Scaling in Underworld

To test scalability we run weak scaling tests on various HPC machines to check the numerical framework remains robust when pushing for higher fidelity models.

Scaling in Underworld

To date weak scaling tests have been run on two of the largest computers in Australia: Gadi (NCI) and Magnus (Pawsey).
Here we present the results of those tests and discuss:

Gadi: Weak scaling - SolDB3D Q1

Gadi - v2.11-prerelease: Weak scaling of SolDB3D (linear elements) to ~10k procs

Gadi: Weak scaling - SolDB3D Q2

Gadi - v2.11-prerelease: Weak scaling of SolDB3D (quadractic elements) to 10k procs

Magnus: Weak scaling - SolDB3D Q2 - v2.10 vs v2.9

Magnus: Weak scaling of SolDB3D (quadractic elements) to ~14k procs

Underworld's Gadi installation is setup as a "bare metal" install, i.e. all code and dependencies are natively compiled onto Gadi's filesystem. However Magnus utilises Underworld's custom prebuilt docker via singularity containerisation.

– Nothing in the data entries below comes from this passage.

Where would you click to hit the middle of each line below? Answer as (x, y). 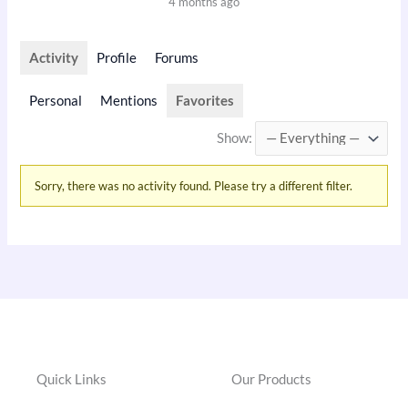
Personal (56, 100)
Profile (117, 57)
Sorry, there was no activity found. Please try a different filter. (194, 185)
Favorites (205, 100)
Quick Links (71, 379)
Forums (177, 57)
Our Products (271, 379)
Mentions (129, 100)

Generally we see Underworld can scale to beyond 10k CPUs on both Gadi and Magnus. Wonderful!
It is noticeable that the Python_Import_Time scales more erratically on all Gadi runs rather than Mangus runs. Indeed it has been observed that some Gadi jobs, 500+ CPUs, fail to even start.
It is believed this issue is related to Underworld's (many) Python modules being read concurrently from Gadi's filesystem, overloading the filesystem with metadata operations and blocking IO. While on Magnus all Python modules are available to every CPU via the docker container and Python_Import_Time scales consistently.

The Underworld development team are continuing to work with the Gadi system admin to overcome this  Python_Import_Time issue.  

The analytic solution SolDB3D used as the reference model is based on the work by Dohrmann, C & Bochev, Pavel. 2004 [1], for the implementation details of of SolDB3D in Underworld see here

[1]: Dohrmann, C & Bochev, Pavel. (2004). A stabilized finite element method for the Stokes problem based on polynomial pressure projections. International Journal for Numerical Methods in Fluids. 46. 183-201.